Factorized Random Synthesizer

Last Updated : 05 Jun, 2021

Transformer models are a huge success among the wide range of different NLP tasks. This caused the transformers to largely replacing the former auto-regressive recurrent neural network architecture in many state-of-the-art architectures. At the core of this transformer, the architecture uses a method called Query-Key dot product attention. The success of this transformer architecture is mostly attributed to the self-attention mechanism.

The factorized random dense synthesizer is a type of attention model that is proposed in the paper ‘Synthesizer: Rethinking Self Attention For Transformer Models ‘ by Google Research. The motivation behind this is to reduce the time complexity of the architecture operation by proposing the alternatives of dot-product self-attention.

Random Synthesizer

Random Synthesizer

The Dense Synthesizer version learns synthetic attention by condition on each input for X and projecting the input to l dimension. This means that Dense Synthesizer conditioned on each topic independently contrastingly different from the original transformer architecture in which we processed all tokens at one. The authors proposed another synthesizer in which the attention weights are initialized to random values instead of conditioning on any input. These random attention weights can either be trainable or fixed.

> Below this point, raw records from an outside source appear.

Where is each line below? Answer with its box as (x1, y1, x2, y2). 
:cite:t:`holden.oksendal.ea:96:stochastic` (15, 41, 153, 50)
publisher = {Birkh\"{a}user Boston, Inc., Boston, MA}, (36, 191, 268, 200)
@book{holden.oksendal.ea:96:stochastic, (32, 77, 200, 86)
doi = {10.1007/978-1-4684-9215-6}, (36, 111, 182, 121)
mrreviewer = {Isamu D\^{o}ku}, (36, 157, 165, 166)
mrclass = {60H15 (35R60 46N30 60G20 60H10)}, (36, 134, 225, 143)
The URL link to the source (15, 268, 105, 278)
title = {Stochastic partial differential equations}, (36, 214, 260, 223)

Let’s take R as a randomly initialized matrix. The random synthesizer can be defined as :

$Y = softmax(R)G(X)$

where R ∈ R^l*l , Each head increases the number of parameters in the network by l².

The basic idea behind the randomized synthesizer is to remove the dependence of pairwise token interaction or any other information on a given token instead learns a task-specific alignment that works globally across different samples.

Factorized random synthesizer

The random synthesizer adds l*l parameters to the network, this makes it even harder to train the Dense Synthesizer when the value of l becomes large. Despite removing the key and query matrices, this model can be difficult to train. Thus, the author proposes the factorized versions of these synthesizers.

In this method, the author factorizes the R into the low-rank matrices R1 and R2 such that R₁, R₂ ∈ R^l*k.

$Y = softmax(R_1R_2^{T})G(X)$

From the above equation, it can be easily computed that for each head the parameter cost reduces from l² to 2lk where k<<l.

Mixtures of Synthesizers

We can combine all the proposed synthetic attention variants in an additive fashion. This expression for this is:

$Y = softmax(a_1 S_{1}(X) + a_2 S_{2}(X).... a_N S_N(X))$

where S is the parameterization function, a is parameter such that \sum a =1 that is the trainable weight.

In the case of mixing random factorized random and standard dense synthesis, the expression becomes:

$Y = softmax(a_1 R_1 R_2^{T} + a_2 F(X))G(X)$

Time Complexity:

The time complexity of Self-attention is \theta = 2d^{2} while for the Random Synthesizer, the time complexity becomes \theta( $\theta(l^{2})$ and factorized random synthesizer, the time complexity is $\theta (2 * l *k)$ . Where l refers to sequence length, d is the dimensionality of the model & k is factorization.